10 CHARACTER SIDE, TRANS
11 INTEGER IA, IC, INFO, JA, JC, K, LWORK, M, N
12* ..
13* .. Array Arguments ..
14 INTEGER DESCA( * ), DESCC( * )
15 REAL A( * ), C( * ), TAU( * ), WORK( * )
16* ..
17*
18* Purpose
19* =======
20*
21* PSORMLQ overwrites the general real M-by-N distributed matrix
22* sub( C ) = C(IC:IC+M-1,JC:JC+N-1) with
23*
24* SIDE = 'L' SIDE = 'R'
25* TRANS = 'N': Q * sub( C ) sub( C ) * Q
26* TRANS = 'T': Q**T * sub( C ) sub( C ) * Q**T
27*
28* where Q is a real orthogonal distributed matrix defined as the
29* product of K elementary reflectors
30*
31* Q = H(k) . . . H(2) H(1)
32*
33* as returned by PSGELQF. Q is of order M if SIDE = 'L' and of order N
34* if SIDE = 'R'.
35*
36* Notes
37* =====
38*
39* Each global data object is described by an associated description
40* vector. This vector stores the information required to establish
41* the mapping between an object element and its corresponding process
42* and memory location.
43*
44* Let A be a generic term for any 2D block cyclicly distributed array.
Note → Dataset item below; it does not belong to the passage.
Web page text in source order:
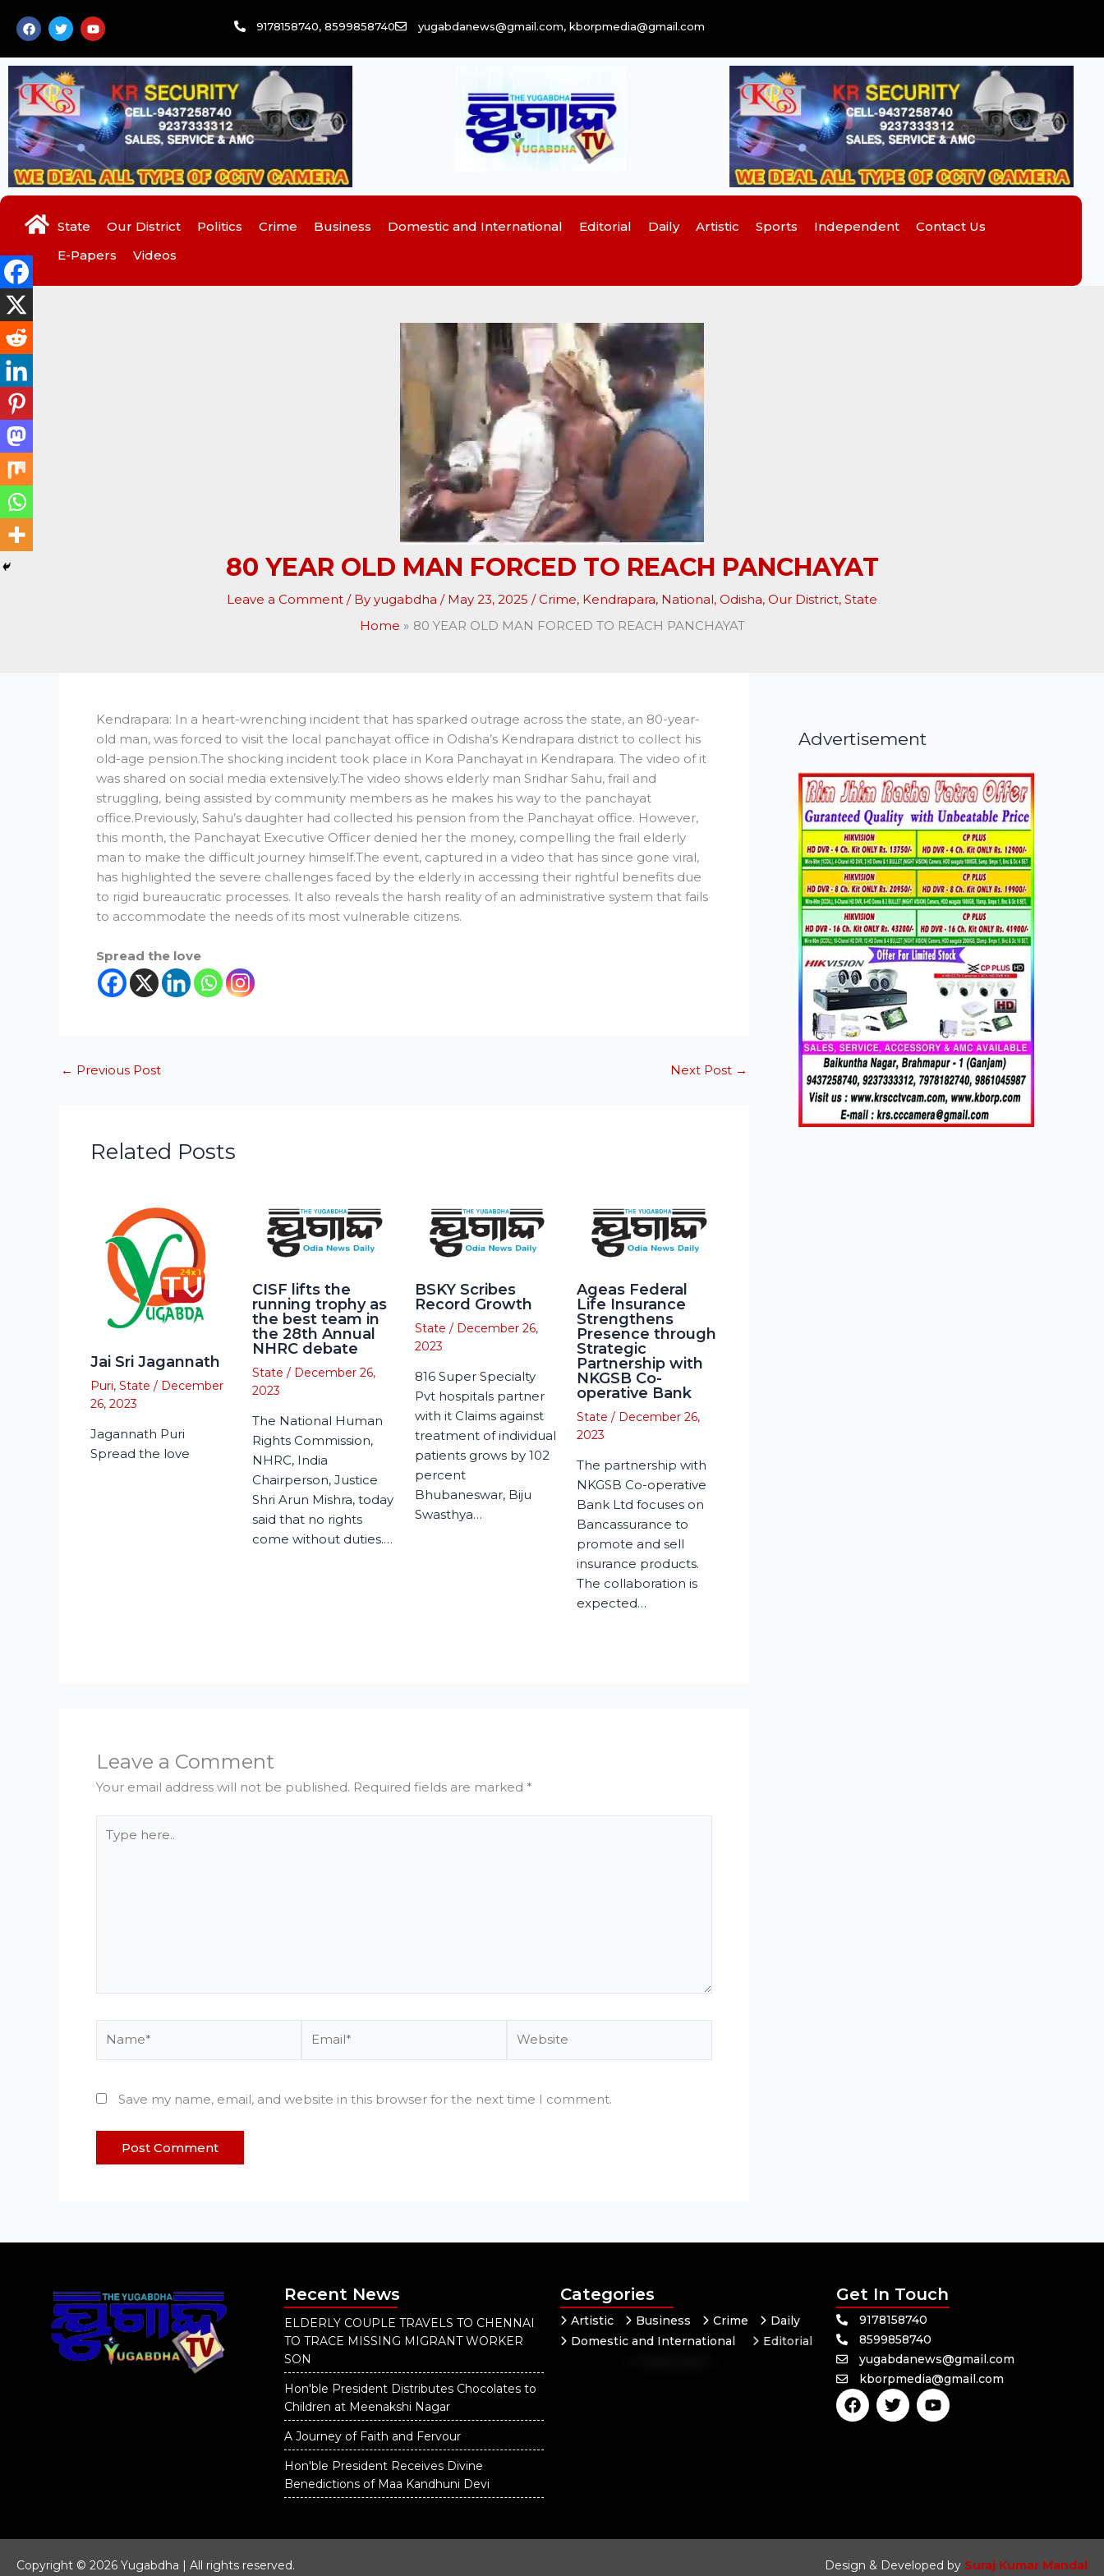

45* Such a global array has an associated description vector DESCA.
46* In the following comments, the character _ should be read as
47* "of the global array".
48*
49* NOTATION STORED IN EXPLANATION
50* --------------- -------------- --------------------------------------
51* DTYPE_A(global) DESCA( DTYPE_ )The descriptor type. In this case,
52* DTYPE_A = 1.
53* CTXT_A (global) DESCA( CTXT_ ) The BLACS context handle, indicating
54* the BLACS process grid A is distribu-
55* ted over. The context itself is glo-
56* bal, but the handle (the integer
57* value) may vary.
58* M_A (global) DESCA( M_ ) The number of rows in the global
59* array A.
60* N_A (global) DESCA( N_ ) The number of columns in the global
61* array A.
62* MB_A (global) DESCA( MB_ ) The blocking factor used to distribute
63* the rows of the array.
64* NB_A (global) DESCA( NB_ ) The blocking factor used to distribute
65* the columns of the array.
66* RSRC_A (global) DESCA( RSRC_ ) The process row over which the first
67* row of the array A is distributed.
68* CSRC_A (global) DESCA( CSRC_ ) The process column over which the
69* first column of the array A is
70* distributed.
71* LLD_A (local) DESCA( LLD_ ) The leading dimension of the local
72* array. LLD_A >= MAX(1,LOCr(M_A)).
73*
74* Let K be the number of rows or columns of a distributed matrix,
75* and assume that its process grid has dimension p x q.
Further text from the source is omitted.